Abstract

A series of V-MCM-41 samples was prepared with very long-range ordered structure, different pore sizes, and constant composition by applying a recently developed quantitative model [Y.H. Yang, S.Y. Lim, C. Wang, D. Harding, G.L. Haller, Micropor. Mesopor. Mater. 67 (2–3) (2004) 245–257]. Oxygen titration of catalysts pre-reduced with methanol vapor at the reaction temperature showed a constant active site density regardless of the pore diameter at lower temperature. A pore wall radius of curvature effect on the catalytic reaction existed when the methanol oxidation was used as a probe reaction over a 100-K temperature range (573–673 K). The effect was represented by a “volcano curve” in which the turnover frequency increases with increasing pore diameter to a maximum and then decreases.

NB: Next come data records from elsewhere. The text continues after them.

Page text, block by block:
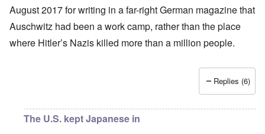
August 2017 for writing in a far-right German magazine that
Auschwitz had been a work camp, rather than the place
where Hitler’s Nazis killed more than a million people.
Replies (6)
The U.S. kept Japanese in
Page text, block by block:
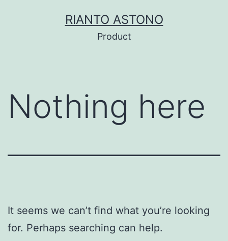
RIANTO ASTONO
Product
Nothing here
It seems we can’t find what you’re looking
for. Perhaps searching can help.
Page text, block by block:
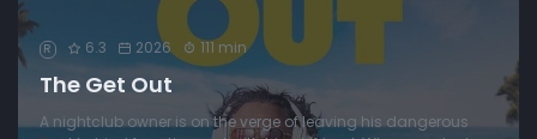
R 6.3 2026 111 min
The Get Out
A nightclub owner is on the verge of leaving his dangerous
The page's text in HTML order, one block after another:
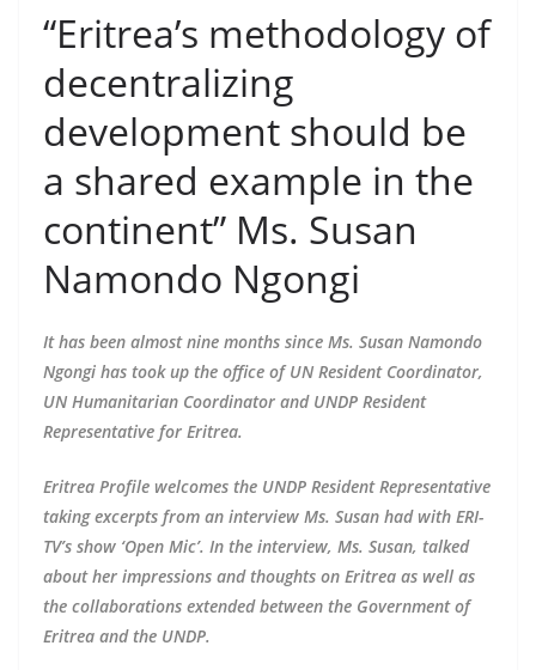
“Eritrea’s methodology of
decentralizing
development should be
a shared example in the
continent” Ms. Susan
Namondo Ngongi
It has been almost nine months since Ms. Susan Namondo
Ngongi has took up the office of UN Resident Coordinator,
UN Humanitarian Coordinator and UNDP Resident
Representative for Eritrea.
Eritrea Profile welcomes the UNDP Resident Representative
taking excerpts from an interview Ms. Susan had with ERI-
TV’s show ‘Open Mic’. In the interview, Ms. Susan, talked
about her impressions and thoughts on Eritrea as well as
the collaborations extended between the Government of
Eritrea and the UNDP.
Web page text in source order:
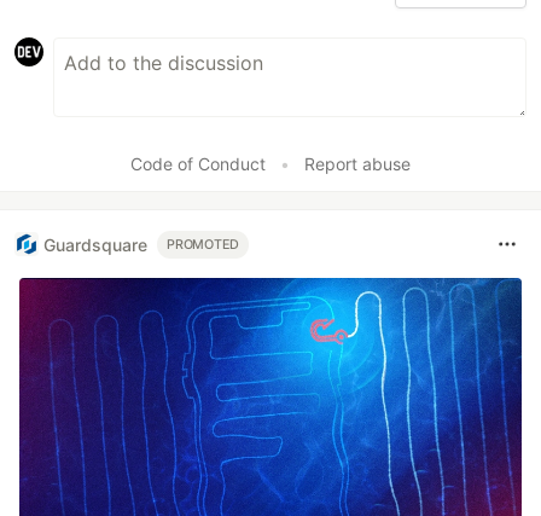
Code of Conduct • Report abuse
Guardsquare PROMOTED
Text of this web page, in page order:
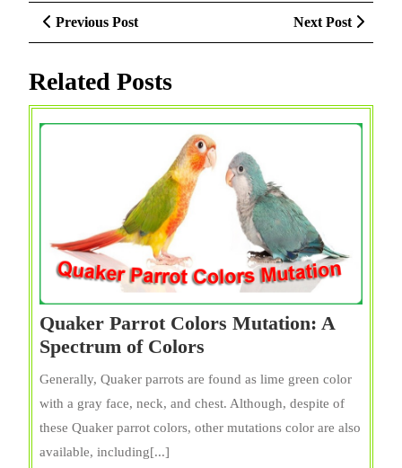
Post
navigation
Previous PostPrevious
Post
Next Post
Next
Post
Related Posts
Quaker Parrot Colors Mutation: A
Spectrum of Colors
Parrot
Mutation:
A
Generally, Quaker parrots are found as lime green color
with a gray face, neck, and chest. Although, despite of
these Quaker parrot colors, other mutations color are also
available, including[...]
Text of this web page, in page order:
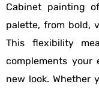
Cabinet painting
palette, from bold,
This flexibility
complements your
new look. Whether
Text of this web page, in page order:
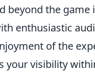
beyond the game
enthusiastic
of the
your visibility
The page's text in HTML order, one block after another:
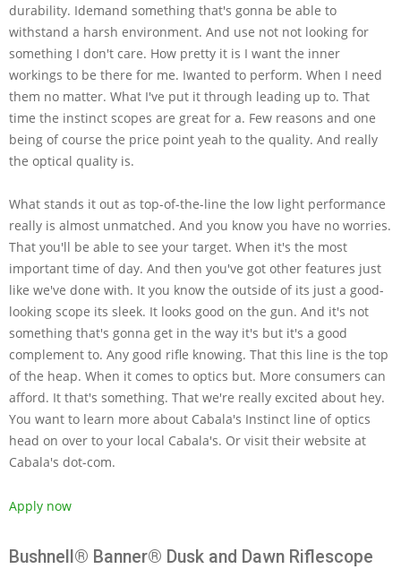
durability. Idemand something that's gonna be able to
withstand a harsh environment. And use not not looking for
something I don't care. How pretty it is I want the inner
workings to be there for me. Iwanted to perform. When I need
them no matter. What I've put it through leading up to. That
time the instinct scopes are great for a. Few reasons and one
being of course the price point yeah to the quality. And really
the optical quality is.
What stands it out as top-of-the-line the low light performance
really is almost unmatched. And you know you have no worries.
That you'll be able to see your target. When it's the most
important time of day. And then you've got other features just
like we've done with. It you know the outside of its just a good-
looking scope its sleek. It looks good on the gun. And it's not
something that's gonna get in the way it's but it's a good
complement to. Any good rifle knowing. That this line is the top
of the heap. When it comes to optics but. More consumers can
afford. It that's something. That we're really excited about hey.
You want to learn more about Cabala's Instinct line of optics
head on over to your local Cabala's. Or visit their website at
Cabala's dot-com.
Apply now
Bushnell® Banner® Dusk and Dawn Riflescope
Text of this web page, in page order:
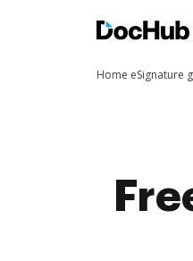
Home eSignature
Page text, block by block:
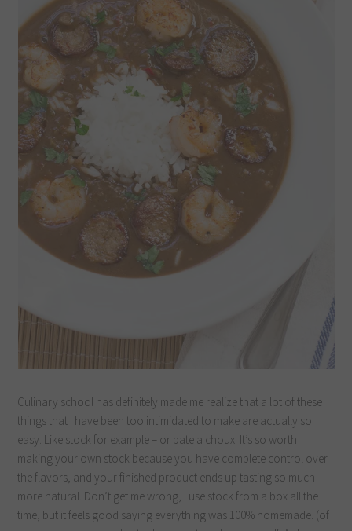
Culinary school has definitely made me realize that a lot of these
things that I have been too intimidated to make are actually so
easy. Like stock for example – or pate a choux. It’s so worth
making your own stock because you have complete control over
the flavors, and your finished product ends up tasting so much
more natural. Don’t get me wrong, I use stock from a box all the
time, but it feels good saying everything was 100% homemade. (of
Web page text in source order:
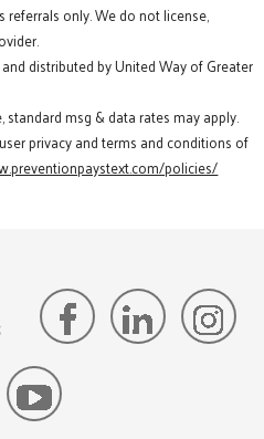
referrals only. We do not license,
distributed by United Way of Greater
msg & data rates may apply.
privacy and terms and conditions of
policies/
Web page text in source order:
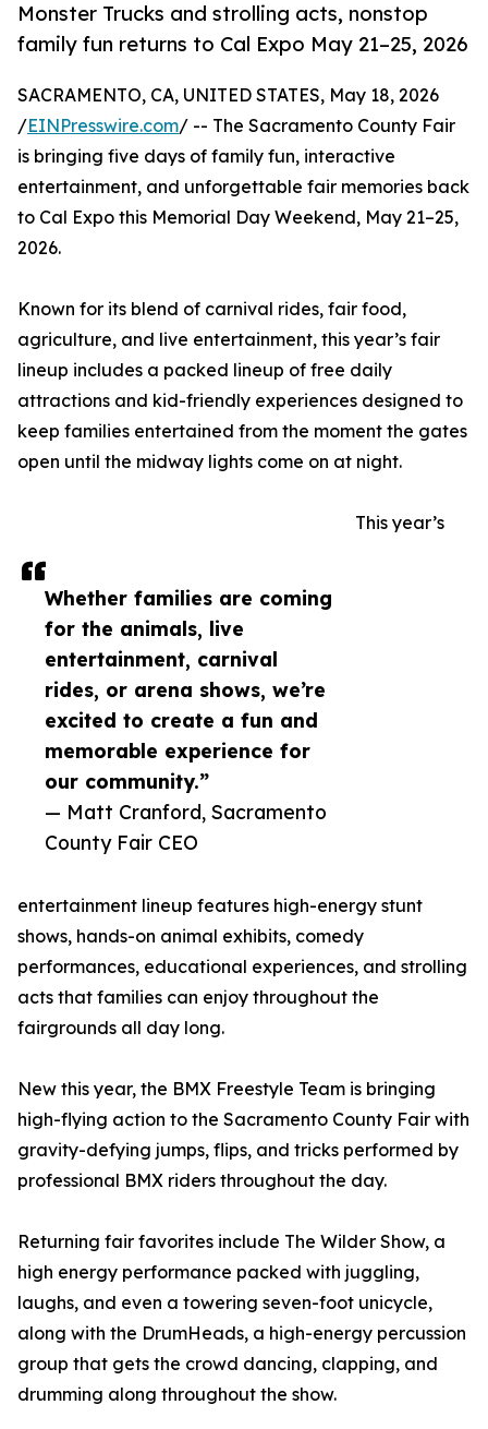
Monster Trucks and strolling acts, nonstop
family fun returns to Cal Expo May 21–25, 2026
Whether families are coming
for the animals, live
entertainment, carnival
rides, or arena shows, we’re
excited to create a fun and
memorable experience for
our community.”
— Matt Cranford, Sacramento
County Fair CEO
SACRAMENTO, CA, UNITED STATES, May 18, 2026
/EINPresswire.com/ -- The Sacramento County Fair
is bringing five days of family fun, interactive
entertainment, and unforgettable fair memories back
to Cal Expo this Memorial Day Weekend, May 21–25,
2026.
Known for its blend of carnival rides, fair food,
agriculture, and live entertainment, this year’s fair
lineup includes a packed lineup of free daily
attractions and kid-friendly experiences designed to
keep families entertained from the moment the gates
open until the midway lights come on at night.
This year’s
entertainment lineup features high-energy stunt
shows, hands-on animal exhibits, comedy
performances, educational experiences, and strolling
acts that families can enjoy throughout the
fairgrounds all day long.
New this year, the BMX Freestyle Team is bringing
high-flying action to the Sacramento County Fair with
gravity-defying jumps, flips, and tricks performed by
professional BMX riders throughout the day.
Returning fair favorites include The Wilder Show, a
high energy performance packed with juggling,
laughs, and even a towering seven-foot unicycle,
along with the DrumHeads, a high-energy percussion
group that gets the crowd dancing, clapping, and
drumming along throughout the show.
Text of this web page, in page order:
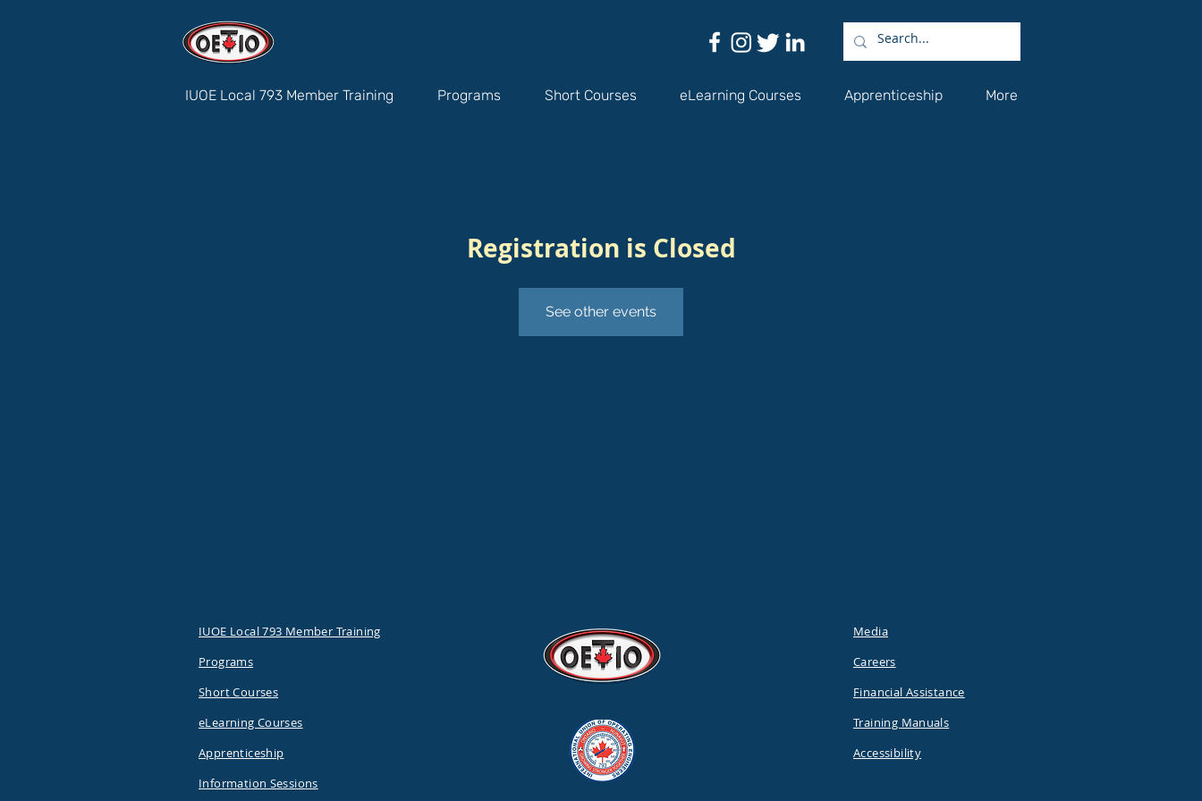
IUOE Local 793 Member Training Programs Short Courses eLearning Courses Apprenticeship More
Registration is Closed
See other events
IUOE Local 793 Member Training
Programs
Short Courses
eLearning Courses
Apprenticeship
Information Sessions
Media
Careers
Financial Assistance
Training Manuals
Accessibility
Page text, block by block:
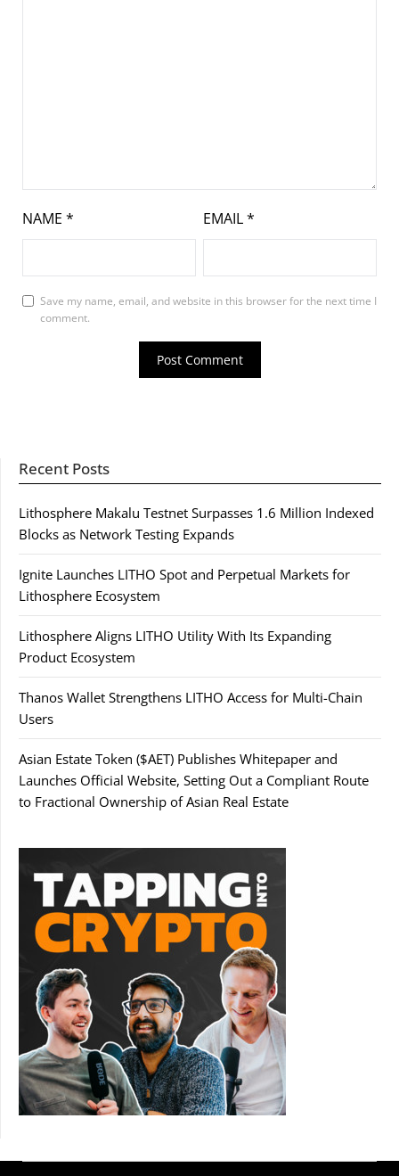
NAME * EMAIL*
Save my name, email, and website in this browser for the next time I
comment.
Recent Posts
Lithosphere Makalu Testnet Surpasses 1.6 Million Indexed
Blocks as Network Testing Expands
Ignite Launches LITHO Spot and Perpetual Markets for
Lithosphere Ecosystem
Lithosphere Aligns LITHO Utility With Its Expanding
Product Ecosystem
Thanos Wallet Strengthens LITHO Access for Multi-Chain
Users
Asian Estate Token ($AET) Publishes Whitepaper and
Launches Official Website, Setting Out a Compliant Route
to Fractional Ownership of Asian Real Estate
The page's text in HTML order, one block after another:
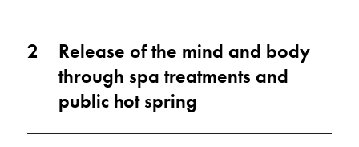
2
Release of the mind and body
through spa treatments and
public hot spring
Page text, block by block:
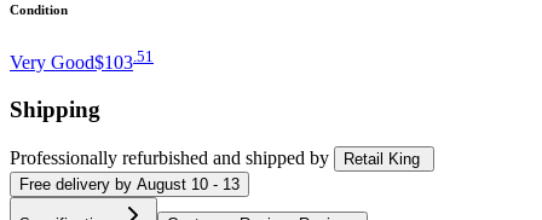
Condition
Very Good$103 51
Shipping
Professionally refurbished and shipped by
Retail King
Free delivery by August 10 - 13
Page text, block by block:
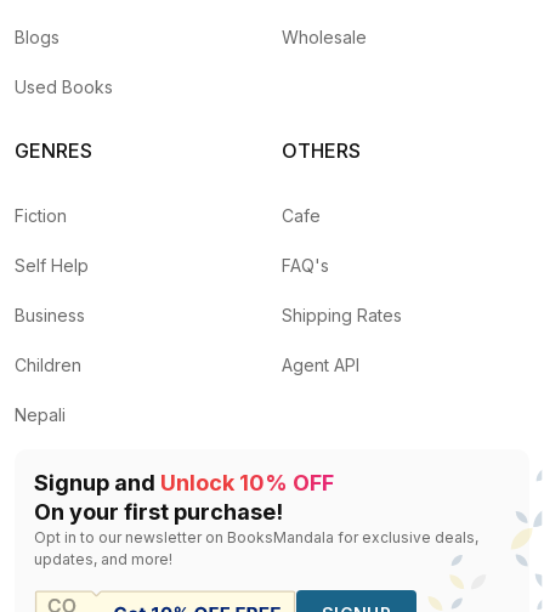
Blogs
Used Books
Wholesale
GENRES
Fiction
Self Help
Business
Children
Nepali
OTHERS
Cafe
FAQ's
Shipping Rates
Agent API
Signup and Unlock 10% OFF
On your first purchase!
Opt in to our newsletter on BooksMandala for exclusive deals,
updates, and more!
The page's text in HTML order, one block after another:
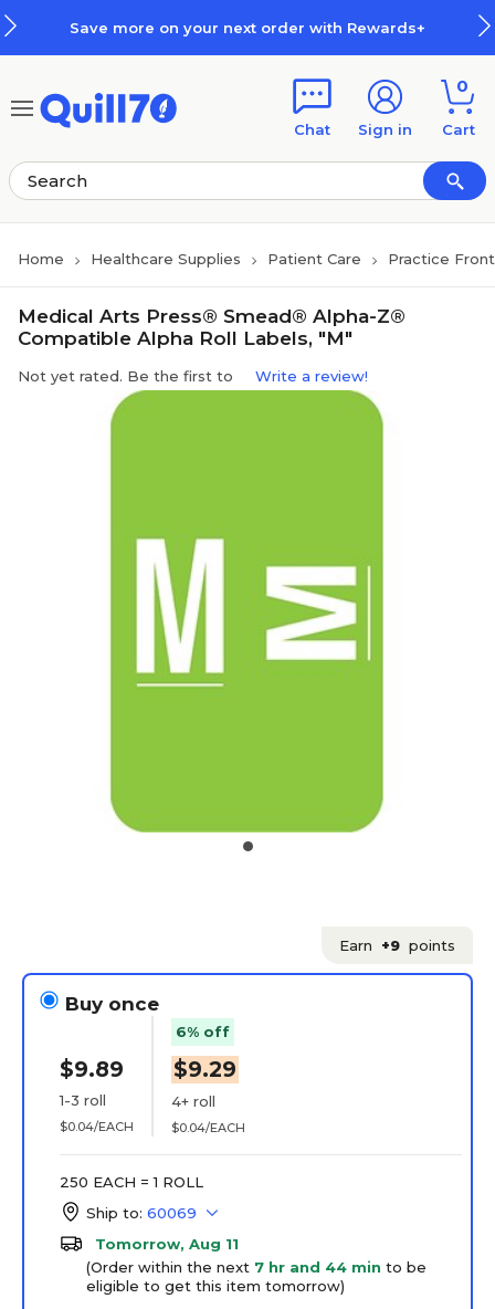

The effect of pore size on active site density at temperatures above the reaction temperature was observed, a result associated with the pore size effect on stability of Si O V units in the pore wall. Based on previous research, there were no surface vanadium compounds in our catalysts, a fact confirmed by Raman spectroscopy for both fresh and used catalysts. Several different characterization techniques, including nitrogen physisorption, X-ray diffraction, and ultraviolet–visible spectroscopy, were used to demonstrate that the structural stability of catalysts determines the activity and how vanadium incorporation into the framework controls the selectivity of reactions. Hydrogen temperature-programmed reduction experiments over the same series of V-MCM-41 catalysts demonstrated that reduction stability was influenced by the radius of curvature, and that there was a strong correlation between the reducibility and selectivity of formaldehyde and dimethyl ether.